原作でもドラマでも、次のような概念が紹介されていました。


疾患:医学的に説明できる症状や異常
病い:その症状を通じて生じる不便さや心の変化

 当然ですが、美容師は「疾患」を診断することはできません。しかし、お客さまが感じる“不便さやストレス”など、どんな暮らしぶりなのかということに耳を傾けることはできます。


 例えば、髪や肌のトラブルがあったとします。原因が食習慣にある場合もあれば、使っているアイテムに問題がある場合もあります。ときにはそれが疾患の兆候であるケースもあります。


 だからこそ、美容師には「お客さまの声に耳を傾け、全体を見て考える視点」が必要だと改めて感じました。


美容の本質は「健康を守ること」


 僕は美容の本質を聞かれたら、迷わず


「人の健康を保つこと」 


だと答えます。


 なぜなら、健康であることが美しさにつながるからです。肌のツヤ、髪のしなやかさ、明るく前向きな心──これらはすべて健康の上に成り立っているからです。


 キレイな人が不健康であることもありますが、その場合のキレイはその時代に応じた流行的な造形美を切り取って言ってるわけですが、健康な人はみんな本質的にはキレイだと思います。肌のツヤが良かったり、前向きな心で明るく過ごしていたり、総合的に見ればキレイなんですね。


 だから僕は、ヘアデザインに固執するのではなく、次のような活動も行っています。


  • リラクゼーションマッサージ(快眠もみほぐし)

  • 療育カットや児童養護施設での訪問カット

  • 食事や健康に関する情報発信


 これらはすべて「人の健康を支える」ために必要なことだと思っています。


美容師に求められる柔軟さ


 時には「自分よりも他の美容師さんの方が合っている」と感じることもあります。それぞれ、得意なテイストや技術が違うからです。そんなときは迷わず紹介します。


 結果として、お客さまが「カットは他店、ヘアカラーは僕」あるいはその逆、といったように状況に応じて選んでくださることもあります。 大事なのは「お客さまにとっての最適な選択肢を提供すること」。これはまさに、総合診療科が患者を最適な診療科へ導く姿勢と通じていると感じます。
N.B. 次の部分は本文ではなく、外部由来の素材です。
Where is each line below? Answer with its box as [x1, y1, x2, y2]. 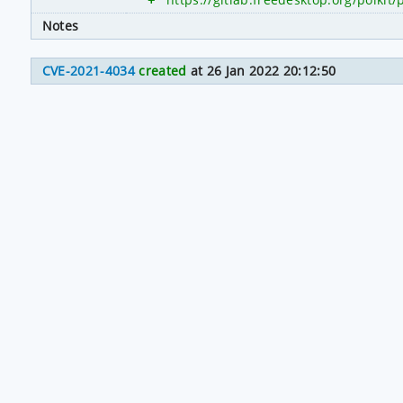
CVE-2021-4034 [41, 61, 135, 79]
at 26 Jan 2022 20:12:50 [186, 61, 336, 79]
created [139, 61, 187, 79]

 僕は療育カットにおいても、保護者の方の行きつけの美容室にも行けるように設計しているのですが、それもこうしたことを考えているからです。


『19番目のカルテ』が教えてくれたこと


 ドラマ『19番目のカルテ』は、一貫して、患者の生き方や生き様に耳を傾ける医師の姿を描いていました。 美容師もまた、お客さまの生き方に寄り添い、美容というアプローチから人生を支える存在であると思っています。


 つまり、それぞれにアプローチの仕方が異なるだけの話で、本質は医師も美容師も同じだということです。


 今は「療育カット」と「快眠もみほぐし」を中心に発信していますが、これまでも食事や健康の情報を発信してきましたし、お客さんには適宜使い分けています。そして、それは今後も変えることなく、その時々に応じて柔軟に続けていきます。


まとめ


 『19番目のカルテ』は医療ドラマとしてだけでなく、人の生き方に向き合う姿勢を教えてくれる作品でした。 そしてその姿勢は、美容師にも通じるものがあります。


  • 総合診療科の本質:臓器や領域にとらわれず、患者を全人的に診て最適な医療へ導く

  • 美容師の本質:個別のメニューにとらわれず、お客さまを全人的に見て最適な美容・健康へ導く


 表現は違えど、その本質は共通しているのではないでしょうか?美容師という立場から『19番目のカルテ』を振り返ることで、改めて「人に寄り添うこと」の大切さを強く感じました。